An alternative approach is to notice that, for any $n\geq 2$:
$$\begin{eqnarray*}a_n=\arctan n-2\arctan\frac{n-1}{n}&=&\arctan\left(\frac{1}{2n}+\frac{1}{2n-2}\right)-\arctan\left(\frac{1}{2n}+\frac{1}{2n}\right)\\&=&\int_{\frac{1}{2n-2}}^{\frac{1}{2n}}\frac{dx}{1+\left(x+\frac{1}{2n}\right)^2}\\&\leq&\int_{\frac{1}{2n-2}}^{\frac{1}{2n}}\,dx = \frac{1}{2n(n-1)}.\tag{2}\end{eqnarray*}$$
A: Using the formula for the arctan of a sum and $\arctan(x)\le x$,
$$
\begin{align}
\arctan(n)-2\arctan\left(\frac{n-1}n\right)

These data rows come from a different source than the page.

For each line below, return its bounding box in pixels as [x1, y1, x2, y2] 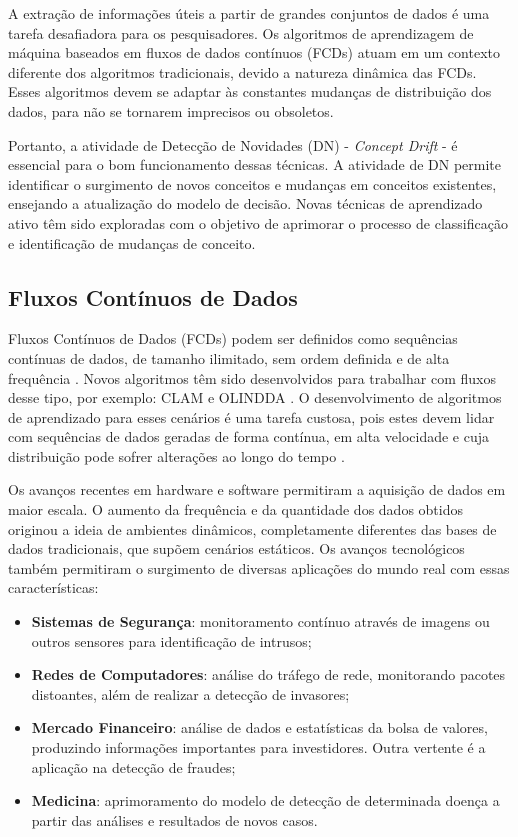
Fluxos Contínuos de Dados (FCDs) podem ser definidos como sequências [8, 328, 458, 349]
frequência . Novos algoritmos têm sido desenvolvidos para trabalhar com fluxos [8, 367, 496, 388]
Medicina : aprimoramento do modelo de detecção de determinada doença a [31, 790, 500, 811]
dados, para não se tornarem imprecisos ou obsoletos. [8, 100, 334, 121]
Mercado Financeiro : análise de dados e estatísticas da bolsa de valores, [31, 717, 488, 738]
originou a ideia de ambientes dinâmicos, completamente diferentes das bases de [8, 518, 497, 539]
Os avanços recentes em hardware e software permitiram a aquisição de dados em [8, 479, 506, 500]
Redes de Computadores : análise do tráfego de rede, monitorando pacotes [31, 664, 506, 685]

&=\arctan(n)-\arctan\left(\frac{2n^2-2n}{2n-1}\right)\\
&=\arctan\left(\frac{n}{2n^3-2n^2+2n-1}\right)\\
&\le\frac1{2n^2-2n}\\
&=\frac12\left(\frac1{n-1}-\frac1n\right)\tag{1}
\end{align}
$$
Thus,
$$
\begin{align}
\sum_{n=1}^\infty\left(\arctan(n)-2\arctan\left(\frac{n-1}n\right)\right)

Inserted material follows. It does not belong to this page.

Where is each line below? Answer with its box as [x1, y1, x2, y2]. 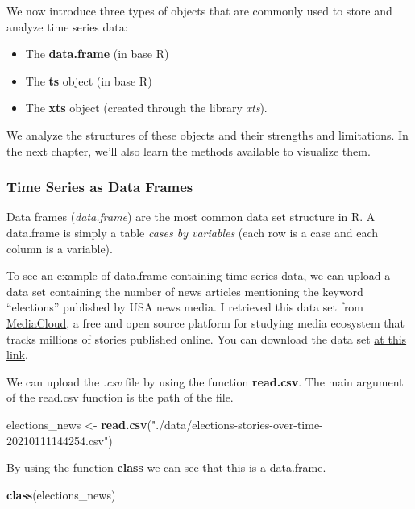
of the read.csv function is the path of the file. [6, 389, 234, 406]
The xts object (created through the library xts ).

&=\frac\pi4+\sum_{n=2}^\infty\left(\arctan(n)-2\arctan\left(\frac{n-1}n\right)\right)\\
&\le\frac\pi4+\sum_{n=2}^\infty\frac12\left(\frac1{n-1}-\frac1n\right)\\
&=\frac{\pi+2}4\tag{2}
\end{align}
$$
Since the series in $(2)$ converges,
$$
\sum_{n=1}^\infty\frac1n\left(\arctan(n)-2\arctan\left(\frac{n-1}n\right)\right)\tag{3}
$$
converges by comparison.
A: $$
\arctan n \to \frac \pi 2 \quad \text{as } n\to\infty.
$$
$$
2\arctan \frac{n-1} n \to \frac \pi 2 \quad \text{as } n\to\infty.
$$
Since they're both approaching $\pi/2$, the situation is more delicate than what it would be if they had different limits. (In that case we'd have $\displaystyle \sum_n \frac{\text{something}} n$ with "something" approaching some non-zero number, and the sum would diverge.)
$$
\arctan a + \arctan b = \arctan \frac{a+b}{1-ab}.
$$
Consequently
\begin{align}
& \arctan a + \arctan b + \arctan c = \arctan \frac{a+b}{1-ab} + \arctan c \\[10pt]
= {} & \arctan \frac{\frac{a+b}{1-ab} + c}{1 - \frac{a+b}{1-ab} c} = \arctan \frac{a+b+c-abc}{1 - ab - ac - bc}.
\end{align}
Apply those with $a= n$, $b=(n-1)/n=c$.
Then use the fact that for $x>0$ near $0$, you have $\dfrac x 2 < \arctan x < x.$
A: Another approach:
$$\lim_{x\to\infty}\frac{\arctan x-2\arctan\frac{x-1}x}{\frac1x}\stackrel{\text{l'Hospital}}=\lim_{x\to\infty}\frac{\frac1{1+x^2}-\frac2{x^2}\frac1{1+\frac{(x-1)^2}{x^2}}}{-\frac1{x^2}}=$$$${}$$
$$=\lim_{x\to\infty}\left(\frac{2x^2}{2x^2-2x+1}-\frac{x^2}{1+x^2}\right)=0$$
Thus, we can use the generalized limit comparison test (as the series is positive):
$$\frac{\frac1n\left(\arctan n-2\arctan\frac{n-1}n\right)}{\frac1{n^2}}=\frac{\left(\arctan n-2\arctan\frac{n-1}n\right)}{\frac1n}\xrightarrow[n\to\infty]{}0$$
and thus our series converges since $\;\sum\frac1{n^2}\;$ does.